Because Chrons disease affects the digestive system and certain types of food play a role in triggering the genes that cause this inflammatory bowel disease, a team of scientists in New Zealand are focusing their research on crones disease whilst looking to see if certain foods are linked to disease prevention in general. So for example they are looking for food that is linked to disease prevention, such as broccoli and colon cancer.

The research project consists of around 700 IBD and Chrons patients, who have all begun by listing the foods that their body cannot tolerate, or that cause them to have a flare up. They then compare the genetic differences in people who have chrons disease with their tolerances and in-tolerances of foods in their diet.

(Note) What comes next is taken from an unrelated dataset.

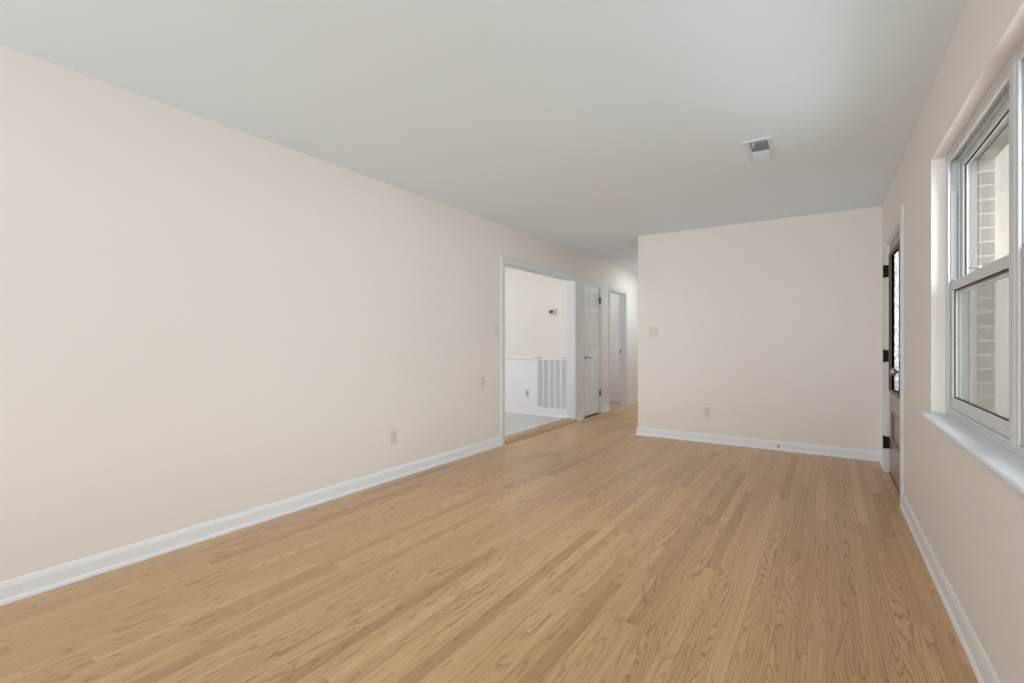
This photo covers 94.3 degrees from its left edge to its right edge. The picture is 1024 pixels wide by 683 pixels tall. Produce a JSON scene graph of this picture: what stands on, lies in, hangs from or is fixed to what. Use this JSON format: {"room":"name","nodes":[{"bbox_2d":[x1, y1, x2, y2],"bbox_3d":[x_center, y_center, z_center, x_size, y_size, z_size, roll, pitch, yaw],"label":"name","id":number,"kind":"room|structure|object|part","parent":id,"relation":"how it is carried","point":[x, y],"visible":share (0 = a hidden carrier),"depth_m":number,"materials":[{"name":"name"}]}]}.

The researches are also collecting details on the patients lifestyle as well as their symptoms.

Initial findings have shown that foods like Bananas, starchy vegetables, ginger and couscous have been pointed out as good foods for the Crohn's and Colitis diet, where as carbonated drinks, energy drinks, alcohol, coffee, food like hot curries, salami, grapefruit, cream, fruits that have small seeds and corn have generally shown to be bad foods for the Chrons diet.

Cabbage and the Colitis Diet: Their research has shown that certain chrons disease patients who have a certain gene find that cabbage causes a flare up where as other patients who do not contain the gene not only can eat cabbage in their diet, but have found that it actually is beneficial!

Generally The Good Chrons Diet contains things like:
Bananas
Couscous
Ginger
Starchy Vegetables

Generally The Bad Crohn's Diet contains things like:
Coffee
Alcohol
Energy Drinks
Carbonated Drinks
Hot Curries
Salami
Grapefruit
Cream
Fruit with small seeds

The New Zealand scientists are basically looking for two things in the Crohn's and Colitis diet: the gene "switch" that makes people prone to inflammation and a nutrient (or food) that turns it off the inflammation.
Ultimately it is hoped that this research will go on to other inflammatory illnesses like colitis and that they will be able to find other nutrients that turn off these harmful gene "switches". They are the fist to say that there is a long way to go, but it has already been shown that in Singapore, there has been an increase in western diseases as their diet changes and becomes more westernised. (In Singapore all babies are genotyped)

It is thought that, in the developed world, Chrons disease affects one in every 10,000 people, In New Zealand research has shown that they have an even higher proportion, with one in 600 people in the Canterbury area alone. Professor Lynn Ferguson of the University’s Nutrigenomics group says that "Chrons disease is on the rise, and it is important that we learn as much as possible about how diet affects symptoms and whether this is genetically linked."